À atenção do mundo empresarial

A equidade exige, de facto, muito mais do que sistemas de IA que não discriminam.

Numa altura em que se fala cada vez mais de produtividade e dos ganhos da IA (‘inteligência artificial’), a automação da gestão dos recursos humanos (RH) nas empresas é uma realidade que devemos obrigatoriamente conhecer. Empregadores e trabalhadores, em particular sindicatos e associações empresariais, precisam rapidamente de ganhar consciência e formação acerca das vantagens e dos riscos destas novas ferramentas. Isto se querem potenciar oportunidades e diminuir conflitos, ganhando um lugar à mesa neste novo mundo, sobrelotado de espetadores.

Há não muito tempo, num artigo de opinião, chamei exatamente à atenção para a importância do diálogo social na mitigação das profundas assimetrias e desigualdades que se podem começar a instalar fruto de défices de informação que, por diversas razões, continuam a existir nesta matéria.

Na área do recrutamento, os casos que começam a chegar aos tribunais, ainda poucos, demonstram bem a complexidade e o desafio de encontrar uma abordagem equilibrada entre os ganhos da automação e os direitos fundamentais. Note-se, desde logo, que na maior parte das vezes os candidatos tampouco sabem que se usa IA, o que torna improvável uma ação de responsabilização.

Não se questiona o potencial destes sistemas para tornar o recrutamento mais eficiente, mas não podemos ignorar as questões de equidade e justiça que se começam a colocar.

Há um caso recente que valerá a pena seguir. Nos Estados Unidos, Derek Mobley é o autor de uma ação coletiva contra a empresa Workday, uma plataforma de software de gestão de RH, acusada de discriminação devido ao software de IA utilizado nos processos de contratação. Mobley alega ter sido injustamente rejeitado, por clientes que utilizam a plataforma, em mais de 100 candidaturas, sendo vítima de discriminação racial, em função da idade e em razão da deficiência. A empresa, por sua vez, argumenta que não é uma empresa de recrutamento e que os clientes são os únicos responsáveis pela configuração das ferramentas e o controlo das candidaturas. O caso segue agora para julgamento, assumindo-se que apesar de não ser uma empresa de recrutamento, tem um papel relevante na contratação, pelo que passível de violar os princípios da igualdade e da não discriminação.
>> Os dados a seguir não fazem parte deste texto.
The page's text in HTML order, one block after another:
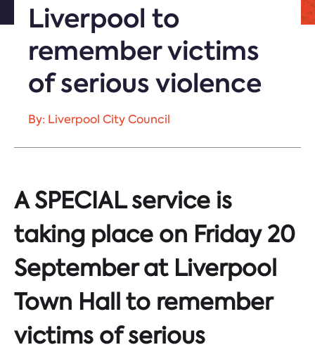
Liverpool to
remember victims
of serious violence
By: Liverpool City Council
A SPECIAL service is
taking place on Friday 20
September at Liverpool
Town Hall to remember
victims of serious
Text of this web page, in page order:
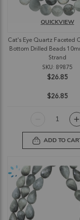
Cat's Eye Quartz Faceted
Bottom Drilled Beads
Strand
SKU: 89875
$26.85
QUICKVIEW
$26.85
ADD TO
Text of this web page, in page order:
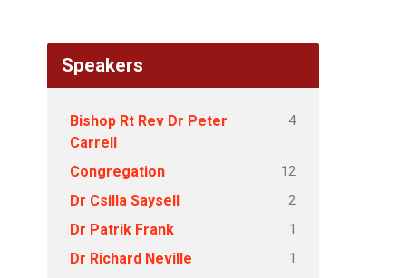
Speakers
Bishop Rt Rev Dr Peter
Carrell
4
Congregation 12
Dr Csilla Saysell 2
Dr Patrik Frank 1
Dr Richard Neville 1
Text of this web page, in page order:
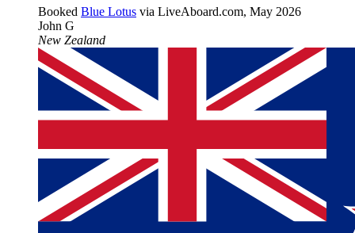
Booked Blue Lotus via LiveAboard.com, May 2026
John G
New Zealand
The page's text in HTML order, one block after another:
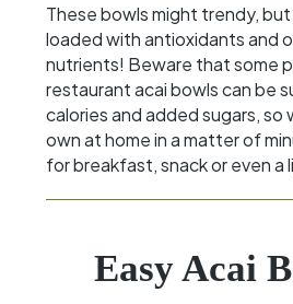
These bowls might trendy,
loaded with antioxidants and
nutrients! Beware that some
restaurant acai bowls can be
calories and added sugars, so
own at home in a matter of
for breakfast, snack or even a
Easy Acai
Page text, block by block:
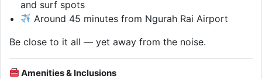
and surf spots
Around 45 minutes from Ngurah Rai Airport
Be close to it all — yet away from the noise.
Amenities & Inclusions
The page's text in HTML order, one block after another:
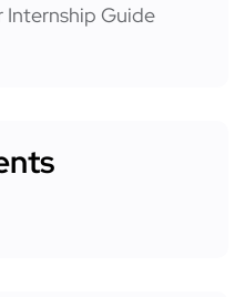
Internship Guide
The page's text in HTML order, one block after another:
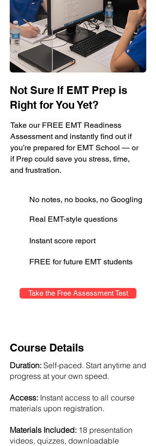
Not Sure If EMT Prep is
Right for You Yet?
Take our FREE EMT Readiness
Assessment and instantly find out if
you’re prepared for EMT School — or
if Prep could save you stress, time,
and frustration.
No notes, no books, no Googling
Real EMT-style questions
Instant score report
FREE for future EMT students
Take the Free Assessment Test
Course Details
Duration: Self-paced. Start anytime and
progress at your own speed.
Access: Instant access to all course
materials upon registration.
Materials Included: 18 presentation
videos, quizzes, downloadable
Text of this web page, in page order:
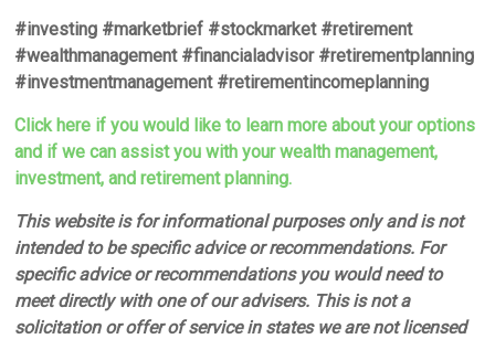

O futuro da regulamentação e da utilização da IA no mercado de trabalho dependerá muito destes casos, assim como naturalmente da reação das empresas, ainda pouco conscientes dos riscos legais e reputacionais envolvidos. Mais um exemplo. Na Áustria, o Supremo Tribunal Administrativo confirmou, há pouco tempo, que a utilização de um algoritmo, pelo Serviço Público de Emprego, para categorização de candidatos, definindo perfis, qualifica-se como decisão automatizada para efeitos do artigo 22 do RGPD, pelo que é proibido.

Sem dúvida que a automação da gestão de recursos humanos (RH) vai avançar, mudando a estrutura e a forma como o trabalho está organizado. Os parceiros sociais devem ser capazes de acompanhar e moldar estes processos de forma responsável. Confesso que o que mais me tem impressionado é o desconhecimento generalizado de muitos destes desenvolvimentos e a desproteção que daqui decorre. Não há melhor barómetro do que as redes sociais, onde já temos influencers que se dedicam a ensinar truques para ultrapassar estes algoritmos.

Há que reforçar a transparência, a formação e sistemas de certificação e auditoria capazes de mitigar os riscos que podemos reconhecer e assumir em nome de um ideal de eficiência. A equidade exige, de facto, muito mais do que sistemas de IA que não discriminam. É em nome de uma igualdade de oportunidades, que é preciso fazer mais e melhor.